Gorden and I got in at 10pm last night I had to wait for the meals to cool put them in containers then we drove over to her an stopped for something quick and easy on the way home and got our tea at just after 10pm.
I feel like doing a moonlight flit. We have been doing some searching on the net at houses, but we would have to look around Kent way as Gorden works in London also I would be able to visit like I do now once a week when things are relatively normal, but far enough away to not be able to do what I do now. I will not be popular I know, and we still have things to do to our house so we could get its potential price and make a relatively quick sale, still thinking about it keeps me going. I am at that point hey-ho.
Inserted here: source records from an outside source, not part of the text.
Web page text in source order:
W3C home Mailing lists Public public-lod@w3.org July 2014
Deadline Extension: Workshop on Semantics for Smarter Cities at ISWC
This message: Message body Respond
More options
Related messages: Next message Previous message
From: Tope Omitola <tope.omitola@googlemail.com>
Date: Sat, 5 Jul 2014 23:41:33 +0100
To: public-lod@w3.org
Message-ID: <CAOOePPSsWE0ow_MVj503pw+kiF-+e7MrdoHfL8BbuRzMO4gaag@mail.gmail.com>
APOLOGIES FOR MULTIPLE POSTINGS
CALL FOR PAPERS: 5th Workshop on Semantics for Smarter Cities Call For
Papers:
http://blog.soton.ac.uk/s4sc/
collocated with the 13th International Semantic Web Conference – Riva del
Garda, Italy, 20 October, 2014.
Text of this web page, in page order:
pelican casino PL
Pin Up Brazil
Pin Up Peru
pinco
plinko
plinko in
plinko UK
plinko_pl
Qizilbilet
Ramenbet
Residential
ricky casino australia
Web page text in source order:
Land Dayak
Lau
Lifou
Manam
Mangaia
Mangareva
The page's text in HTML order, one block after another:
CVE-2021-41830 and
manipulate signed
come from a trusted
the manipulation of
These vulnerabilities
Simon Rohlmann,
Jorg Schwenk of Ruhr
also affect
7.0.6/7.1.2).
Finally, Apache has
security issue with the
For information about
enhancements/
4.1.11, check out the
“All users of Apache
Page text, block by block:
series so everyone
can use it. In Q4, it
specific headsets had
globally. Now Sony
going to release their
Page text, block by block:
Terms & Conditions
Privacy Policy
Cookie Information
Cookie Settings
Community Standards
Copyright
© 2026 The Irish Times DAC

I am saying I am not even sure if I can be bothered to go away I am so fed up with it all. But Gorden is working me and I expect he will win he usually does.
Really I will be ok, I get down for a day or two then bounce back and come back fighting.
How are you today ?
Can't get hold of the Care agency but Mum now has enough to keep her going for a few days and I can contact them Tuesday and hopefully sort it all out again. Even when I am away I have to deal with stuff Gill did offer to do it but I don't think she should she is recovering herself. I have been bending her ear about how I feel this morning and now feel bad about that, I must of been bad in a previous life.
I am still keeping fingers crossed something happened yesterday and they will be there today and it will all be as it was set up to be.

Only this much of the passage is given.